因為達西得天獨厚的身材優勢,導致他的震懾之力也是渾然天成,即便只是將信塞到小兵手里這個動作,也好似是在發怒。
“識不識字?”達西板著臉,濃密的胡子亂糟糟一團,像一團野生的荊棘叢。
小兵雙腿抖如篩糠。
“問你話呢!識不識字?啊?!到底識不識字?!”見對方久久不回應,達西很快不耐煩起來,余光又掃了一眼自己放在盤中的馕。
再不吃要涼了。
“識…識字……”小兵總算唯唯諾諾回答。
達西哦一聲,指了指信,“讀。”
小兵松口氣,連聲應諾,顫抖著從達西手里接過信,將其展開,鼓起勇氣看了一眼。
不看不要緊,一看頓時心中叫苦不迭。
讓他當著達西可汗的面讀這封信,倒還不如殺了他來得痛快。
鐵勒可汗在信里簡直是用盡了一切最具有侮辱性的詞去罵達西可汗,不光叱責他輸給齊國一個乳臭未干的小孩子,不配做突厥人可汗,甚至還罵他是反賊,是故意與齊兵勾結的叛徒。
小兵哆哆嗦嗦抬頭看了看達西,剛巧達西的眼睛也正牢牢盯著他,他倨傲抬了抬下巴,示意快點讀。
小兵無法,只好深呼吸一口氣,調配出全身所有力氣開口將信念來。
不料第一行字還未讀完,達西的面色就已經由紅潤變成鐵青了。
小兵見狀,當即閉上嘴不再繼續,眼神忐忑不安的瞟著達西。
達西卻一拍桌子,叫他快些繼續。
可汗發話,沒有話語權的小兵也只好不得不順從地將信讀下去。
鐵勒寫到信的后半部分時,除了繼續用侮辱性詞匯去辱罵達西以外,還添加了更多殺人誅心的句子。
比如達西向來自稱是突厥第一勇士,鐵勒便在信里寫,“你曾夸下海口說,世界上凡是活的東西,都打你不過,為何今日卻給人家打敗了?怕是連發情的公豬都能將你撞一個倒栽蔥罷……”
鐵勒自然知道對于達西來說什么最無法容忍。
他可以忍耐被罵是畜生,卻不能忍耐榮譽受到踐踏。
但是鐵勒還是捉住了達西的軟肋去使勁羞辱他,為的就是挑起達西的怒火,讓他感到羞愧難當。

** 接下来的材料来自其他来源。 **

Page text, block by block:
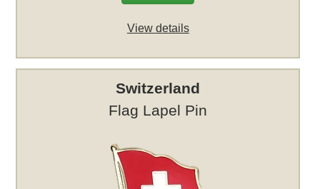
View details
Switzerland
Flag Lapel Pin
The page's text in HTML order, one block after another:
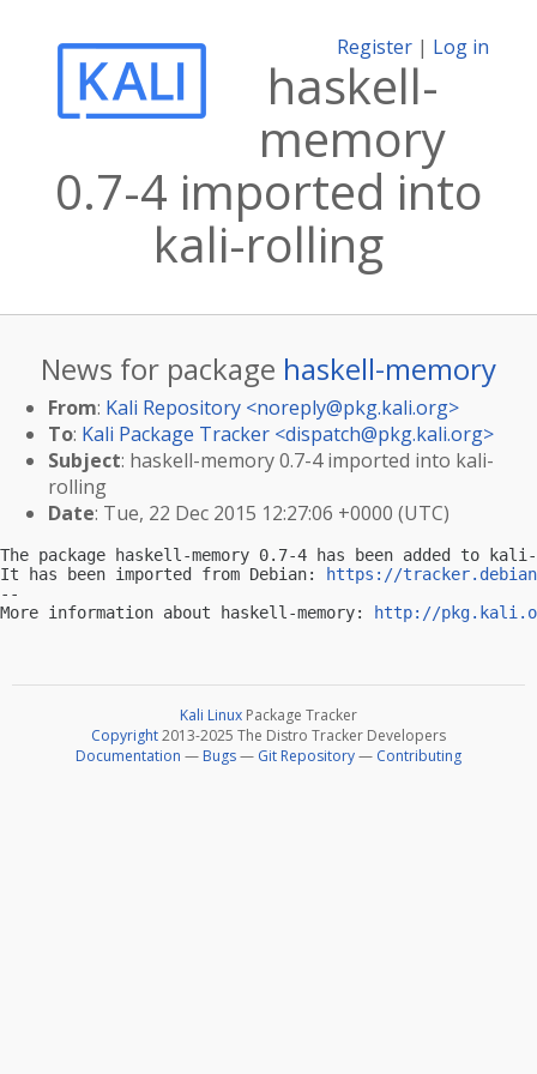
Register | Log in
haskell-
memory
0.7-4 imported into
kali-rolling
News for package haskell-memory
From: Kali Repository <noreply@pkg.kali.org>
To: Kali Package Tracker <dispatch@pkg.kali.org>
Subject: haskell-memory 0.7-4 imported into kali-
rolling
Date: Tue, 22 Dec 2015 12:27:06 +0000 (UTC)
The package haskell-memory 0.7-4 has been added to
It has been imported from Debian:
https://
--
More information about haskell-memory:
http://
Kali Linux Package Tracker
Copyright2013-2025 The Distro Tracker Developers
Documentation — Bugs— Git Repository— Contributing

果不其然,達西在聽到此處之時,面色已由鐵青變成了慘白,到最后甚至五指緊緊攥成拳,在不住抖著,似乎正極力克制著情緒,如若不然,只怕他下一秒就能將眼前小兵的頭顱砸碎。
然而達西最終沒有那么做。
他忍了下來,一直忍到小兵將信念完,都始終沉默如一尊雕塑。
小兵驚恐萬狀地從羊皮信紙中抬起頭,生怕自己會因為見證了眼前這個“第一勇士”受辱,而被他當場處決在牙賬之中。
好在回應他的只是連續性的沉默,并沒有其他過激舉動。
牙帳里一時間只有火炭和羊腿在噼啪作響,香氣仍舊在不斷蔓延。
沉默過后,達西又將適才片肉的匕首從腰間抽了出來。
匕首上還閃著油光,他將匕首隨意在衣袍上擦了擦,便放到火上去烤。
小兵見到此舉,頓時被嚇得肝膽俱裂,再也站不住,撲通一聲跪在地上,絕望垂著頭。
卻沒有開口求饒。
突厥勇士從不求饒。
雖然他很弱,但是如果他因此向達西求饒,只怕更沒有活下去的可能。
因為達西不喜歡弱者。
小兵已做好了迎接死亡的準備。
而達西卻根本對他的舉動置若罔聞,只自顧自將匕首反反復復烤著,直到烤得刀刃開始泛起紅光,才將其從炭火中抽出,握著匕首站起身來。
起身后他的頭幾乎快要頂上牙帳的棚頂,果真像是座山一樣。
小兵干脆心一橫,將眼睛閉上。
達西卻沒有將匕首對準小兵,而是邁步向自己帳中架設的那張鋪了狼皮的桌子邊走去。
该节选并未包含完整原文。